Do not make trading decisions based on any one indicator alone.
- Long Entry signal: DI+>DI- and ADX bottoming and rising. Trending confirmation when ADX>20
- Change of trend warning: ADX>40 and showing definite signs of reversal
- Long Exit signal: DI->DI+ and ADX<40 and falling
Tips and ideas
While Wilder suggested using 14 periods for the ADX for the daily time-frame, in the case of intraday trading, you would consider altering this default setting in order to increase/decrease the sensitivity of the system. In other words you can optimise the system through backtesting.
While ADX can be plotted above, below or behind the main price chart, it is recommended not to plot in the main price chart because of the three lines involved.
Horizontal lines can be added to help identify ADX signals. The example provided here shows the 20-25 points and the 40-50 point important levels.
DI+/ DI- and ADX provide a quick and reliable way to test whether a market is trending or not, which is extremely important in helping us decide which type of trading approach might be the most effective under current conditions.

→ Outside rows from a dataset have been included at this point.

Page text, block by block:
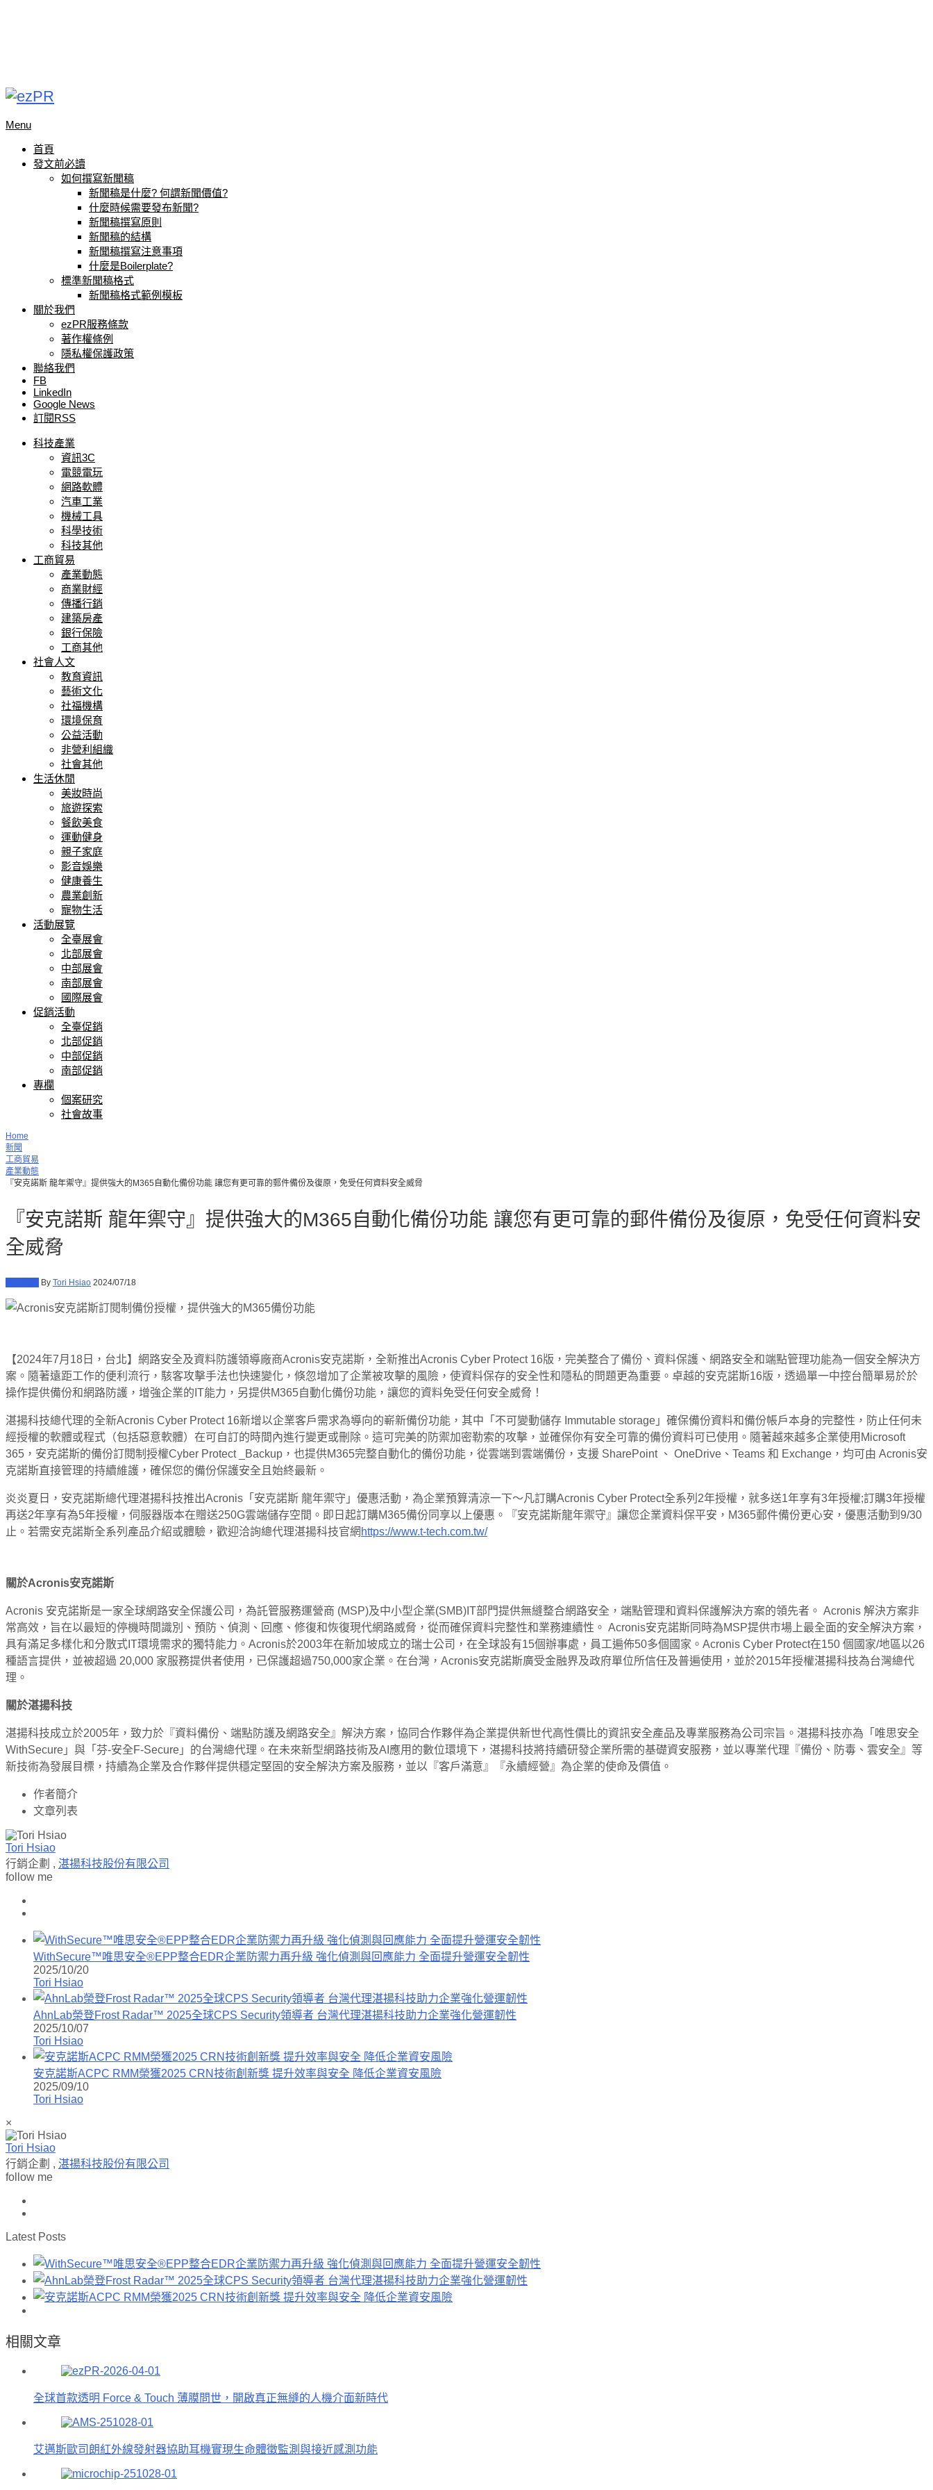
Menu
首頁
發文前必讀
如何撰寫新聞稿
新聞稿是什麼? 何謂新聞價值?
什麼時候需要發布新聞?
新聞稿撰寫原則
新聞稿的結構
新聞稿撰寫注意事項
什麼是Boilerplate?
標準新聞稿格式
新聞稿格式範例模板
關於我們
ezPR服務條款
著作權條例
隱私權保護政策
聯絡我們
FB
LinkedIn
Google News
訂閱RSS
科技產業
資訊3C
電競電玩
網路軟體
汽車工業
機械工具
科學技術
科技其他
工商貿易
產業動態
商業財經
傳播行銷
建築房產
銀行保險
工商其他
社會人文
教育資訊
藝術文化
社福機構
環境保育
公益活動
非營利組織
社會其他
生活休閒
美妝時尚
旅遊探索
餐飲美食
運動健身
親子家庭
影音娛樂
健康養生
農業創新
寵物生活
活動展覽
全臺展會
北部展會
中部展會
南部展會
國際展會
促銷活動
全臺促銷
北部促銷
中部促銷
南部促銷
專欄
個案研究
社會故事
Home
新聞
工商貿易
產業動態
『安克諾斯 龍年禦守』提供強大的M365自動化備份功能 讓您有更可靠的郵件備份及復原，免受任何資料安全威脅
『安克諾斯 龍年禦守』提供強大的M365自動化備份功能 讓您有更可靠的郵件備份及復原，免受任何資料安
全威脅
By Tori Hsiao 2024/07/18
【2024年7月18日，台北】網路安全及資料防護領導廠商Acronis安克諾斯，全新推出Acronis Cyber Protect 16版，完美整合了備份、資料保護、網路安全和端點管理功能為一個安全解決方
案。隨著遠距工作的便利流行，駭客攻擊手法也快速變化，倏忽增加了企業被攻擊的風險，使資料保存的安全性和隱私的問題更為重要。卓越的安克諾斯16版，透過單一中控台簡單易於於
操作提供備份和網路防護，增強企業的IT能力，另提供M365自動化備份功能，讓您的資料免受任何安全威脅！
湛揚科技總代理的全新Acronis Cyber Protect 16新增以企業客戶需求為導向的嶄新備份功能，其中「不可變動儲存 Immutable storage」確保備份資料和備份帳戶本身的完整性，防止任何未
經授權的軟體或程式（包括惡意軟體）在可自訂的時間內進行變更或刪除。這可完美的防禦加密勒索的攻擊，並確保你有安全可靠的備份資料可已使用。隨著越來越多企業使用Microsoft
365，安克諾斯的備份訂閱制授權Cyber Protect _Backup，也提供M365完整自動化的備份功能，從雲端到雲端備份，支援 SharePoint 、 OneDrive、Teams 和 Exchange，均可由 Acronis安
克諾斯直接管理的持續維護，確保您的備份保護安全且始終最新。
炎炎夏日，安克諾斯總代理湛揚科技推出Acronis「安克諾斯 龍年禦守」優惠活動，為企業預算清涼一下～凡訂購Acronis Cyber Protect全系列2年授權，就多送1年享有3年授權;訂購3年授權
再送2年享有為5年授權，伺服器版本在贈送250G雲端儲存空間。即日起訂購M365備份同享以上優惠。『安克諾斯龍年禦守』讓您企業資料保平安，M365郵件備份更心安，優惠活動到9/30
止。若需安克諾斯全系列產品介紹或體驗，歡迎洽詢總代理湛揚科技官網 https://www.t-tech.com.tw/
關於Acronis安克諾斯
Acronis 安克諾斯是一家全球網路安全保護公司，為託管服務運營商 (MSP)及中小型企業(SMB)IT部門提供無縫整合網路安全，端點管理和資料保護解決方案的領先者。 Acronis 解決方案非
常高效，旨在以最短的停機時間識別、預防、偵測、回應、修復和恢復現代網路威脅，從而確保資料完整性和業務連續性。 Acronis安克諾斯同時為MSP提供市場上最全面的安全解決方案，
具有滿足多樣化和分散式IT環境需求的獨特能力。Acronis於2003年在新加坡成立的瑞士公司，在全球設有15個辦事處，員工遍佈50多個國家。Acronis Cyber​​ Protect在150 個國家/地區以26
種語言提供，並被超過 20,000 家服務提供者使用，已保護超過750,000家企業。在台灣，Acronis安克諾斯廣受金融界及政府單位所信任及普遍使用，並於2015年授權湛揚科技為台灣總代
理。
關於湛揚科技
湛揚科技成立於2005年，致力於『資料備份、端點防護及網路安全』解決方案，協同合作夥伴為企業提供新世代高性價比的資訊安全產品及專業服務為公司宗旨。湛揚科技亦為「唯思安全
WithSecure」與「芬-安全F-Secure」的台灣總代理。在未來新型網路技術及AI應用的數位環境下，湛揚科技將持續研發企業所需的基礎資安服務，並以專業代理『備份、防毒、雲安全』等
新技術為發展目標，持續為企業及合作夥伴提供穩定堅固的安全解決方案及服務，並以『客戶滿意』『永續經營』為企業的使命及價值。
作者簡介
文章列表
Tori Hsiao
行銷企劃 , 湛揚科技股份有限公司
follow me
WithSecure™唯思安全®EPP整合EDR企業防禦力再升級 強化偵測與回應能力 全面提升營運安全韌性
2025/10/20
Tori Hsiao
AhnLab榮登Frost Radar™ 2025全球CPS Security領導者 台灣代理湛揚科技助力企業強化營運韌性
2025/10/07
Tori Hsiao
安克諾斯ACPC RMM榮獲2025 CRN技術創新獎 提升效率與安全 降低企業資安風險
2025/09/10
Tori Hsiao
×
Tori Hsiao
行銷企劃 , 湛揚科技股份有限公司
follow me
Latest Posts
相關文章
全球首款透明 Force & Touch 薄膜問世，開啟真正無縫的人機介面新時代
艾邁斯歐司朗紅外線發射器協助耳機實現生命體徵監測與接近感測功能
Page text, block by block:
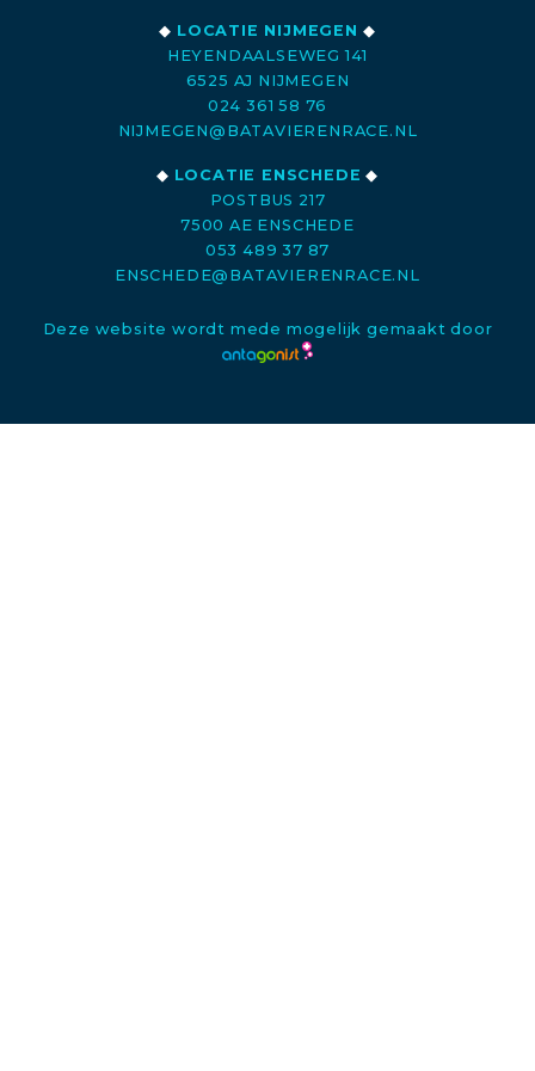
◆ LOCATIE NIJMEGEN ◆
HEYENDAALSEWEG 141
6525 AJ NIJMEGEN
024 361 58 76
NIJMEGEN@BATAVIERENRACE.NL
◆ LOCATIE ENSCHEDE ◆
POSTBUS 217
7500 AE ENSCHEDE
053 489 37 87
ENSCHEDE@BATAVIERENRACE.NL
Deze website wordt mede mogelijk gemaakt door
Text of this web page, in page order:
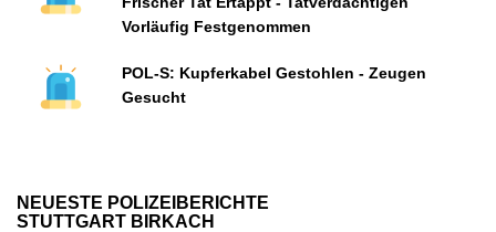
Vorläufig Festgenommen
POL-S: Kupferkabel Gestohlen - Zeugen
Gesucht
NEUESTE POLIZEIBERICHTE
STUTTGART BIRKACH
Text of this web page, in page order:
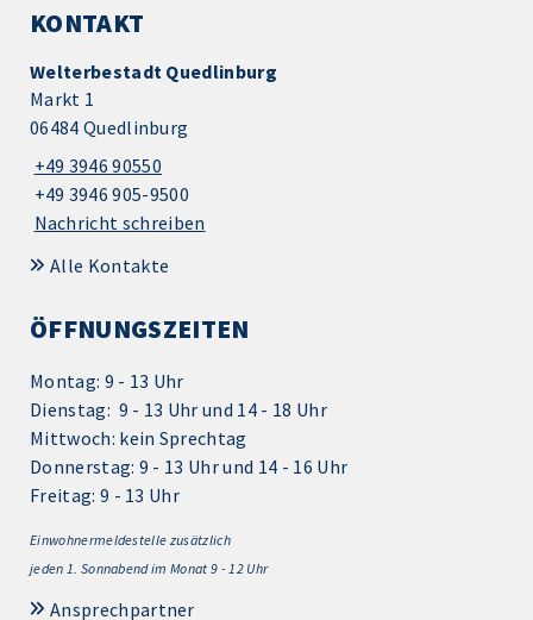
KONTAKT
Welterbestadt Quedlinburg
Markt 1
06484 Quedlinburg
+49 3946 90550
+49 3946 905-9500
Nachricht schreiben
Alle Kontakte
ÖFFNUNGSZEITEN
Montag: 9 - 13 Uhr
Dienstag: 9 - 13 Uhr und 14 - 18 Uhr
Mittwoch: kein Sprechtag
Donnerstag: 9 - 13 Uhr und 14 - 16 Uhr
Freitag: 9 - 13 Uhr
Einwohnermeldestelle zusätzlich
jeden 1. Sonnabend im Monat 9 - 12 Uhr
Ansprechpartner
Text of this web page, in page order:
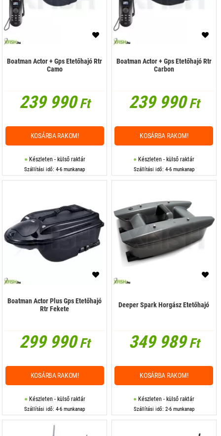
Boatman Actor + Gps Etetőhajó Rtr
Camo
239 990Ft
Készleten - külső raktár
Szállítási idő: 4-6 munkanap
KOSÁRBA RAKOM!
Boatman Actor + Gps Etetőhajó Rtr
Carbon
239 990Ft
Készleten - külső raktár
Szállítási idő: 4-6 munkanap
KOSÁRBA RAKOM!
Boatman Actor Plus Gps Etetőhajó
Rtr Fekete
299 990Ft
Készleten - külső raktár
Szállítási idő: 4-6 munkanap
KOSÁRBA RAKOM!
Deeper Spark Horgász Etetőhajó
349 989Ft
Készleten - külső raktár
Szállítási idő: 2-6 munkanap
KOSÁRBA RAKOM!
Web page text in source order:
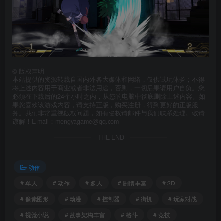
版权声明
本站提供的资源转载自国内外各大媒体和网络，仅供试玩体验；不得
将上述内容用于商业或者非法用途，否则，一切后果请用户自负。您
必须在下载后的24个小时之内，从您的电脑中彻底删除上述内容。如
果您喜欢该游戏内容，请支持正版，购买注册，得到更好的正版服
务。我们非常重视版权问题，如有侵权请邮件与我们联系处理。敬请
谅解！E-mail：mengyagame@qq.com
THE END
动作
# 单人
# 动作 # 多人 # 剧情丰富
# 2D
# 像素图形
# 动漫 # 控制器 # 街机
# 玩家对战
# 视觉小说
# 故事架构丰富 # 格斗
# 竞技
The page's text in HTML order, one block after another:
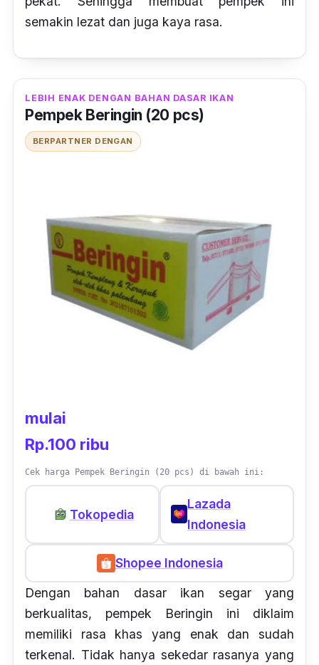
semakin lezat dan juga kaya rasa.
LEBIH ENAK DENGAN BAHAN DASAR IKAN
Pempek Beringin (20 pcs)
BERPARTNER DENGAN
mulai
Rp.100 ribu
Cek harga Pempek Beringin (20 pcs) di bawah ini:
Tokopedia
Lazada
Indonesia
Shopee Indonesia
Dengan bahan dasar ikan segar yang
berkualitas, pempek Beringin ini diklaim
memiliki rasa khas yang enak dan sudah
terkenal. Tidak hanya sekedar rasanya yang
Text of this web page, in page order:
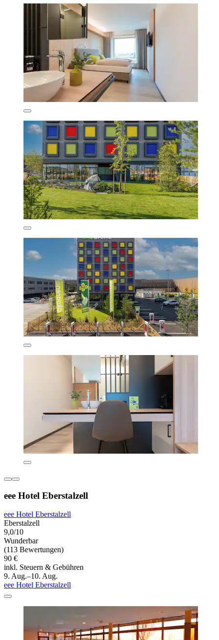
eee Hotel Eberstalzell
eee Hotel Eberstalzell
Eberstalzell
9,0/10
Wunderbar
(113 Bewertungen)
90 €
inkl. Steuern & Gebühren
9. Aug.–10. Aug.
eee Hotel Eberstalzell
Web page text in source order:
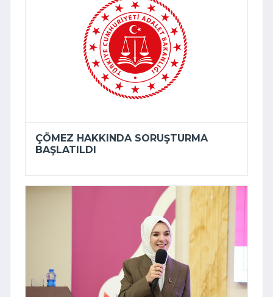
ÇÖMEZ HAKKINDA SORUŞTURMA
BAŞLATILDI
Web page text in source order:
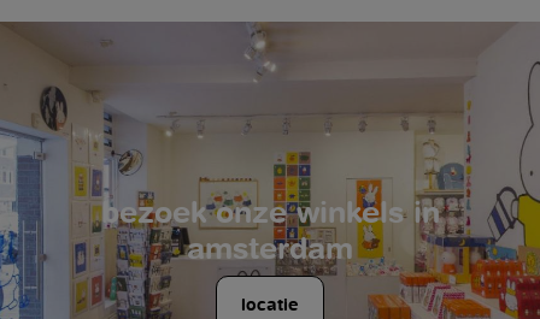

A trader can stay with trending positions longer by following the ADX line since it filters out a lot of false signals frequently given early in a move, in contrast with faster reacting oscillators.
Price - Moving Average crossover signals can be used for confirmation help.
Basic trend analysis and reversal patterns can help distinguish strong crossover signals from weak crossover signals.
Suggested Combinations for EA development
Support/Resistance levels, continuation & reversal patterns, retracement zones.
Wilders Parabolic SAR can be used to set a trailing stop-loss.
DI+ and DI- crossovers are quite frequent and one needs to filter these signals with complementary analysis. Setting an ADX requirement filters out some of the signals, but since it is a lagging indicator, sometimes it tends to filter out valid signals as well. Not very helpful during sideway markets or during extended consolidation periods and ADX will assume low prices.